__EXERCISE__:
Return the line that has "be a linear" and all lines below it through the last, exactly as they stand; omit pictures.

(PROVIDED MATERIAL)

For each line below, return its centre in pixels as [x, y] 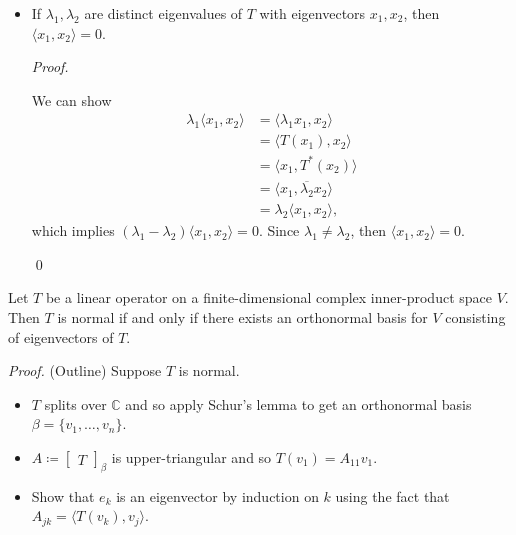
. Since [279, 230]
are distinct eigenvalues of [163, 13]
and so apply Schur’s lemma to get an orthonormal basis [298, 403]
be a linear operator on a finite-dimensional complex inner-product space [268, 297]
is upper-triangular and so [191, 457]
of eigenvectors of [61, 336]
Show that [63, 495]
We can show [71, 99]
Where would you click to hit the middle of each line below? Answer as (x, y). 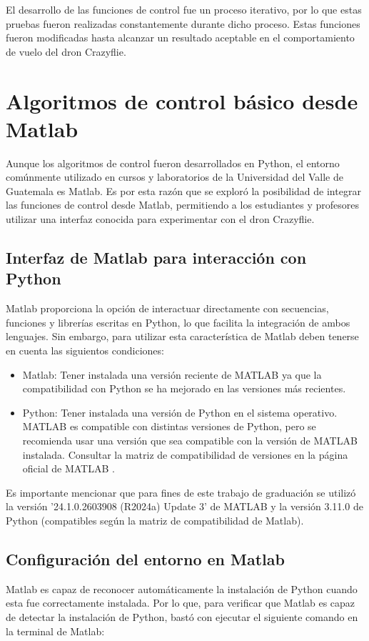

(End PROVIDED MATERIAL)

__REPLY__:
be a linear operator on a finite-dimensional complex inner-product space [268, 297]
is upper-triangular and so [191, 457]
of eigenvectors of [61, 336]
Show that [63, 495]
We can show [71, 99]
Where would you click to hit the middle of each line below? Answer as (x, y). 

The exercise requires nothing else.